Das Buch erhält 9 von 10 Punkten.
"Nussknacker und Mausekönig" zählt zur Gattung der Kunstmärchen und ist ein Beispiel dafür, dass auch übliche Schullektüre heiter und spannend sein kann. Die Inhaltsangabe oben ist unvollständig, denn wäre sie komplett, würde sie hier die gesamte Handlung ausfüllen. (Warnung: Die Rezension geht auf mehr Details der Geschichte ein als üblich.) Wie so oft bei Kunstmärchen spielt das Werk mit Sein und Schein und lässt den Leser zuletzt ohne eine echte Antwort zurück. Einerseits wird Maries Darstellung der Schlacht auf ein Delirium geschoben: spät in der Nacht hat sie eine Glasscheibe zerschlagen, sich geschnitten und stark geblutet. Eine überzeugende Begründung. Dann jedoch erzählt ihr Pate Drosselmeier - der wunderliches, mechanisches Spielzeug herstellt, was in der Romantik zu besonderer Beliebtheit gelangte - die Geschichte von der "Harten Nuss". Dies ist ein Märchen im Märchen. Die Relevanz für die übergeordnete Handlung besteht darin, dass sie die Geschichte des Nussknackers erzählt: dieser war ein Mensch und wurde verflucht, nach dem unglücklichem Streit einer Königin mit einer Maus und der Suche nach Erlösung für eine verwunschene Prinzessin. Überdies ist dieser Nussknacker sogar noch der Neffe des Paten.
Also doch Realität? Es scheint so, stellt der Mausekönig doch schließlich Forderungen, um den Nussknacker am Leben zu lassen und verschwinden die geforderten Dinge auch. Marie besorgt dem Nussknacker schließlich ein Schwert und wird zum Dank in sein Reich mitgenommen - doch dann wacht Marie im Bett auf. Also ein Traum. Doch dann ist da wiederum der Neffe des Paten Drosselmeier, der eines Tages zum Besuch kommt und um Maries Hand anhält, da sie mit ihrer Liebe den Fluch auf ihm gebrochen hat.

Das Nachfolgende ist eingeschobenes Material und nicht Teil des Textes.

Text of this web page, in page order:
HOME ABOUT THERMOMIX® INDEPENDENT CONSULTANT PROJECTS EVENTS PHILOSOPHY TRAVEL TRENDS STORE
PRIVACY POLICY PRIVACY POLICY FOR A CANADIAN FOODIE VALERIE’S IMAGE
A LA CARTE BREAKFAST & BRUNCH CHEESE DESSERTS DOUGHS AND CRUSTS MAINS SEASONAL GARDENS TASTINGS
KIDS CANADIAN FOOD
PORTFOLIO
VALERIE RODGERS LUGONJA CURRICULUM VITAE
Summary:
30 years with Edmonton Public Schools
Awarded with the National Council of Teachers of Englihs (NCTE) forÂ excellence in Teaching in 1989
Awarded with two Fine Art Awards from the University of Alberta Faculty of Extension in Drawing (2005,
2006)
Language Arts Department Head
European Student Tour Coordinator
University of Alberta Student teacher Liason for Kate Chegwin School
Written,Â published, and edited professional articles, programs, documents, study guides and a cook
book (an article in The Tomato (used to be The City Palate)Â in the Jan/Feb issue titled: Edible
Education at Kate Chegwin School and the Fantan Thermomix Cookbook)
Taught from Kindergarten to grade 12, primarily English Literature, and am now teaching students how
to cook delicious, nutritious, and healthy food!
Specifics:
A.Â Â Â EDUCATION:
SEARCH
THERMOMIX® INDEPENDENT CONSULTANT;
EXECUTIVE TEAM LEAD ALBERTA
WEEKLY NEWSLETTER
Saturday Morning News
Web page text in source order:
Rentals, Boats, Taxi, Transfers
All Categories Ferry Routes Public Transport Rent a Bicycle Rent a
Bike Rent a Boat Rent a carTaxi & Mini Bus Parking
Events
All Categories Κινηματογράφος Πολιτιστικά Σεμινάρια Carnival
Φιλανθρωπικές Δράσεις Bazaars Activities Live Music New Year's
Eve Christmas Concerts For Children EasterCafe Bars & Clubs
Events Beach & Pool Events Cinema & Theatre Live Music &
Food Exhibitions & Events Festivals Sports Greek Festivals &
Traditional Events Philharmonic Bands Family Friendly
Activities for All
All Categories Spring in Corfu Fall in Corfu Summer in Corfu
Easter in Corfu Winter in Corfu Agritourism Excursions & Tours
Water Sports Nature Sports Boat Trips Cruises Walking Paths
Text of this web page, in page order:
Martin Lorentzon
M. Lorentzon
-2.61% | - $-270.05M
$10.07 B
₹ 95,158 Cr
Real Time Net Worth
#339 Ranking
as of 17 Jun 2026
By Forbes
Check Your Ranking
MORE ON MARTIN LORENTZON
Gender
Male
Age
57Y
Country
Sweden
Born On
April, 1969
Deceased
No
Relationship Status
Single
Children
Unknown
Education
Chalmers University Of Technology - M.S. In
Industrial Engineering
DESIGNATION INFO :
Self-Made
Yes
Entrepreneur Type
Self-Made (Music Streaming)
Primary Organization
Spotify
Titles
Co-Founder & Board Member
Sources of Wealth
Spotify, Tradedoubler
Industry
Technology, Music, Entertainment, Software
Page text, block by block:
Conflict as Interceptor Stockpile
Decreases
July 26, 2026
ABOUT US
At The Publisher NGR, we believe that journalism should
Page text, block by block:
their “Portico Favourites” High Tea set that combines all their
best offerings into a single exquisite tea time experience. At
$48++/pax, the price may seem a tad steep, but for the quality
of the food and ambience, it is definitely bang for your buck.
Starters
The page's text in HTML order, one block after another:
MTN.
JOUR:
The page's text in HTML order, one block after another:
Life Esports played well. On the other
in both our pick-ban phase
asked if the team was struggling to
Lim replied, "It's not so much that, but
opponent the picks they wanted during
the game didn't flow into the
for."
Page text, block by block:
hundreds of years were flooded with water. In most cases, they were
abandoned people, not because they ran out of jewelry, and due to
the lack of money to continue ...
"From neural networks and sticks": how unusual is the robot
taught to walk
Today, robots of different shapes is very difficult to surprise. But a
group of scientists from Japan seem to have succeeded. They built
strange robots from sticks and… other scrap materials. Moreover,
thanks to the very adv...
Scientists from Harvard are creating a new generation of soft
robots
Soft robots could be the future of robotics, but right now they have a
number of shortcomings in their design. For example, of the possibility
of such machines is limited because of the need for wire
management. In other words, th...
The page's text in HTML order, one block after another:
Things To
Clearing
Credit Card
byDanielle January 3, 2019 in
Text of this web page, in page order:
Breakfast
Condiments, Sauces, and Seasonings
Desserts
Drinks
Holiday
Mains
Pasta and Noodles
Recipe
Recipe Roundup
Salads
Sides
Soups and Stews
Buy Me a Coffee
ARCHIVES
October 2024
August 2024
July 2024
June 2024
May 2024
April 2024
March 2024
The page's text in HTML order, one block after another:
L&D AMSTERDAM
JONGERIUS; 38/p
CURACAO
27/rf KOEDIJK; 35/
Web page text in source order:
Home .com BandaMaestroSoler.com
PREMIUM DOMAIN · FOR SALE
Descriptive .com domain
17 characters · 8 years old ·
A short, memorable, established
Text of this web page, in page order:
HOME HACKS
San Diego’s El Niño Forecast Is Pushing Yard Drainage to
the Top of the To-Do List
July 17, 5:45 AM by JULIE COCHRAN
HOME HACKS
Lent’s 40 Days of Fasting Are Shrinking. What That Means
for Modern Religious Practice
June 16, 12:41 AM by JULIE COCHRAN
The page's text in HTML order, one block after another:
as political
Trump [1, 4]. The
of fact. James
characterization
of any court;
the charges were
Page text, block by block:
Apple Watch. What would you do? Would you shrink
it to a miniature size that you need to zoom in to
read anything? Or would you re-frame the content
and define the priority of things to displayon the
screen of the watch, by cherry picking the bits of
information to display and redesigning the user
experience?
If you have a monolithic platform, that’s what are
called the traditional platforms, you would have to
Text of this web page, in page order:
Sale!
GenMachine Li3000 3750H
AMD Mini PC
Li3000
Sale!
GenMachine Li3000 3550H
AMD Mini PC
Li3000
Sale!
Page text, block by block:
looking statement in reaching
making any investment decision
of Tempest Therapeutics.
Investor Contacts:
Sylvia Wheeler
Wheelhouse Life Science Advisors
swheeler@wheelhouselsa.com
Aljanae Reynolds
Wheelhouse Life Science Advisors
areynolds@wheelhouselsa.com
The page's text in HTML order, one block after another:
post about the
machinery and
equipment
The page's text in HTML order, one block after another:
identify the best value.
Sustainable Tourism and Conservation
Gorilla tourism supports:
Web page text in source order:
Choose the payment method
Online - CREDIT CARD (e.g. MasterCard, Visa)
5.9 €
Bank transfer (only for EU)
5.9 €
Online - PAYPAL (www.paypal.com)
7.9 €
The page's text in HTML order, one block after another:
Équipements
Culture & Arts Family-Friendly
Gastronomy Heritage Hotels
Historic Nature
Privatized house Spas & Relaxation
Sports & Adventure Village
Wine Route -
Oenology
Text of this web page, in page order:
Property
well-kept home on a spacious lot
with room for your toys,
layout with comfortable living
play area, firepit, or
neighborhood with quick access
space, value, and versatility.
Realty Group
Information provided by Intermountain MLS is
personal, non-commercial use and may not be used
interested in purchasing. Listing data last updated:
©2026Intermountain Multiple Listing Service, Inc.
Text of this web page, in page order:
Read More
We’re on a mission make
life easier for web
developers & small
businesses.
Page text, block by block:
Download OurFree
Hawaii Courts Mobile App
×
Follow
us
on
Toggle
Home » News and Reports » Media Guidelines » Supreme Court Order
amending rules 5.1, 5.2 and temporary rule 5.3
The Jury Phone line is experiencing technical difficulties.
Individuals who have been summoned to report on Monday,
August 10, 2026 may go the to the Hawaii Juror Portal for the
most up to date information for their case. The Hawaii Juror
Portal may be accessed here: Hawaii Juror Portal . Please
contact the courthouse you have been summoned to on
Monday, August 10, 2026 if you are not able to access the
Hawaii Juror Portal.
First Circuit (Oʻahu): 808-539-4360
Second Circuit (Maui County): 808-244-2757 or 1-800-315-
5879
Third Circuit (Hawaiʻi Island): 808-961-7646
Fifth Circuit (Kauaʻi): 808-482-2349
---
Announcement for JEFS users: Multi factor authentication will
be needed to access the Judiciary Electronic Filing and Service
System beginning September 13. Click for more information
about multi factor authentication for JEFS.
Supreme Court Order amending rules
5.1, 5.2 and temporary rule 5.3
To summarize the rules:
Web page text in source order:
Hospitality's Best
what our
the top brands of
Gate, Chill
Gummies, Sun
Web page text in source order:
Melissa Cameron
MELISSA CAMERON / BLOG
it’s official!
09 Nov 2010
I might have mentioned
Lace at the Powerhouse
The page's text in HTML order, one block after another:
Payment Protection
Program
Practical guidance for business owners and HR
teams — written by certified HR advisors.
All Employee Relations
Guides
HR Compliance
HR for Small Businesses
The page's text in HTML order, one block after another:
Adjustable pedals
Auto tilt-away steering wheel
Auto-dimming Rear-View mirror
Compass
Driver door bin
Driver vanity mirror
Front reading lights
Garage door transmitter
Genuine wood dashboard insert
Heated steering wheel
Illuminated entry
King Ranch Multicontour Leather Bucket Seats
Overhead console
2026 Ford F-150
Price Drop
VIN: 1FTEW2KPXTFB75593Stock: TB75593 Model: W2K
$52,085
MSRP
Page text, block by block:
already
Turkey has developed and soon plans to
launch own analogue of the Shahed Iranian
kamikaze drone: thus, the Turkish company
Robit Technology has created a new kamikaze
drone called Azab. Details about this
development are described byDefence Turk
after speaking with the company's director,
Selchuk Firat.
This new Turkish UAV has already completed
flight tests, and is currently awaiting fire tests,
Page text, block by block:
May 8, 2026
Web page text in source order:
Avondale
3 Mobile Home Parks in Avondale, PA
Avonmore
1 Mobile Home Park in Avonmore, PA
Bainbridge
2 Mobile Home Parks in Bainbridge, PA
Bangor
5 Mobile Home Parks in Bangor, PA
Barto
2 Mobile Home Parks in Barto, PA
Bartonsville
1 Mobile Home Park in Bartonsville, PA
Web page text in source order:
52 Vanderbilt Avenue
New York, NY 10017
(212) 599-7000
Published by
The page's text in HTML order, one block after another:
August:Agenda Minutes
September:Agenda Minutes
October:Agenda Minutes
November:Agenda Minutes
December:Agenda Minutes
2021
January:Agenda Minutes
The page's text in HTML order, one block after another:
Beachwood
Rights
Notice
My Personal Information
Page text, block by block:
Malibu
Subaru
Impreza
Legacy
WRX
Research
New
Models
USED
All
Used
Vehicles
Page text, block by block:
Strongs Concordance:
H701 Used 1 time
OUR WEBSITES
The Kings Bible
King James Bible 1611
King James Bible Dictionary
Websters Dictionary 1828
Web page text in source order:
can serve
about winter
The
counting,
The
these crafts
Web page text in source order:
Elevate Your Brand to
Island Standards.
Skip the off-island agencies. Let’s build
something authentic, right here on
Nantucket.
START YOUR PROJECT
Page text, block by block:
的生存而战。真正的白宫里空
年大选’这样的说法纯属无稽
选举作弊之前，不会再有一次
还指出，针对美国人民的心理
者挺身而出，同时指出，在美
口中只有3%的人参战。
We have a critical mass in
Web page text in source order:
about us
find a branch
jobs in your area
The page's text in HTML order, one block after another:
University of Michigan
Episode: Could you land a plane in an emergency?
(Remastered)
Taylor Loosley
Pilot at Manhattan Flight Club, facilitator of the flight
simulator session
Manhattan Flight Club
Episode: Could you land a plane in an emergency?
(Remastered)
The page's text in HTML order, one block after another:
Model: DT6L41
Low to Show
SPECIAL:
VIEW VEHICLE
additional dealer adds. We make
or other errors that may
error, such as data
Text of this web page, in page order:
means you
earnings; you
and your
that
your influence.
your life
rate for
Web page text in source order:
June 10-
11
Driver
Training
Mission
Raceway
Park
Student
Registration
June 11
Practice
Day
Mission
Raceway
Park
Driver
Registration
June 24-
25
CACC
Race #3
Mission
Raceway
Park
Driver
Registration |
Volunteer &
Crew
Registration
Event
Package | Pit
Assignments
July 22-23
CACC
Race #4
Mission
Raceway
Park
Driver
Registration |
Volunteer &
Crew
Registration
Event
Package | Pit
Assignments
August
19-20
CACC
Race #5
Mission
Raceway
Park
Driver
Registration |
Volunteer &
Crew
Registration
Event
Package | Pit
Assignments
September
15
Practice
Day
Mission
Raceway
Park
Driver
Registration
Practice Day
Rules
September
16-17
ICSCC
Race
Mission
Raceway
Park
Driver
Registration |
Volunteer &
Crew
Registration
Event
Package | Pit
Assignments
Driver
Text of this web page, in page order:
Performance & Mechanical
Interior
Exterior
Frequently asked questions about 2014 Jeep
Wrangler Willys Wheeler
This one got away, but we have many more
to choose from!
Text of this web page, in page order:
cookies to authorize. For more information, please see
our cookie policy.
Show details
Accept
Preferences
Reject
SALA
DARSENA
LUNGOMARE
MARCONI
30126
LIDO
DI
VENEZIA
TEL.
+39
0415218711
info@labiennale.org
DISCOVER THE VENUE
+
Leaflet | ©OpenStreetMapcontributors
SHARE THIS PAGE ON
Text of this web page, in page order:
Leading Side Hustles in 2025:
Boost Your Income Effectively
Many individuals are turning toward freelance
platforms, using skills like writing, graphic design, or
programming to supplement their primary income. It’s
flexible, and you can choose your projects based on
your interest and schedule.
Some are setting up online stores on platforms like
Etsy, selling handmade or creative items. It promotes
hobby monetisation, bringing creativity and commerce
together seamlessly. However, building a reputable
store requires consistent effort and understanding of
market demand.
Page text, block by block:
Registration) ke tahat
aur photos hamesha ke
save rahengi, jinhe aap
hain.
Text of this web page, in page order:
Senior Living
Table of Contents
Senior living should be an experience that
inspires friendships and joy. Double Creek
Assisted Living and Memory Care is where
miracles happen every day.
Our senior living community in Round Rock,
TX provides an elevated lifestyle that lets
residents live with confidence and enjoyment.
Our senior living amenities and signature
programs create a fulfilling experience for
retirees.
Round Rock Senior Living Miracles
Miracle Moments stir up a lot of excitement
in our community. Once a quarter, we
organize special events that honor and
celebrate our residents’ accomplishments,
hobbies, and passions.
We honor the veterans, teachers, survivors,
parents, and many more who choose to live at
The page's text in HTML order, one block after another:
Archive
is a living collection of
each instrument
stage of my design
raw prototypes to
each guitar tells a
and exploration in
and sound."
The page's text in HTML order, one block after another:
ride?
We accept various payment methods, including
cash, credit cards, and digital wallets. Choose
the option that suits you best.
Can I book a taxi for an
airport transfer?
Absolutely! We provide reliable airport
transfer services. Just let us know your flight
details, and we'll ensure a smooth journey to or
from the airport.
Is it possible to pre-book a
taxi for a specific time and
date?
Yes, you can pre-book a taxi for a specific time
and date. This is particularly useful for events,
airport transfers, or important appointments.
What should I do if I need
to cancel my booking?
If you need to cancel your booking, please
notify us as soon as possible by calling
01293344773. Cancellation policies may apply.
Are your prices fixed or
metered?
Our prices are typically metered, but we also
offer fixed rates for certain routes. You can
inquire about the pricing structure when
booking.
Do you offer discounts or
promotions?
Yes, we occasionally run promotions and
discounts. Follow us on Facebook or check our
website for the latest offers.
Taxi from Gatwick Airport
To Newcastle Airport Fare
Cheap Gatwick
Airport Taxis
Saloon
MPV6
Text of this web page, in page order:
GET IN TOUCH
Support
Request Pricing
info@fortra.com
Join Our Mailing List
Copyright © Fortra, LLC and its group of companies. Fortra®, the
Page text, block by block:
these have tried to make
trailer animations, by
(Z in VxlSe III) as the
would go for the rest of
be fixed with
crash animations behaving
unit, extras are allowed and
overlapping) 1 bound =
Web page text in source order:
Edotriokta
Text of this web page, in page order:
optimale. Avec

Zuletzt scheint es also eine Geschichte zu sein, die eher wahr ist als ein Traum - wenngleich in einem märchenhaften Kontext. Auch die mitunter absonderlichen Reaktionen des Paten Drosselmeier zeigen in diese Richtung - eine Interpretation via Delirium und Träume bleibt jedoch grundsätzlich offen, sofern man eine Erklärung für den Neffen des Paten findet. Aber dies ist zuletzt gar nicht nötig: es ist ein Kunstmärchen.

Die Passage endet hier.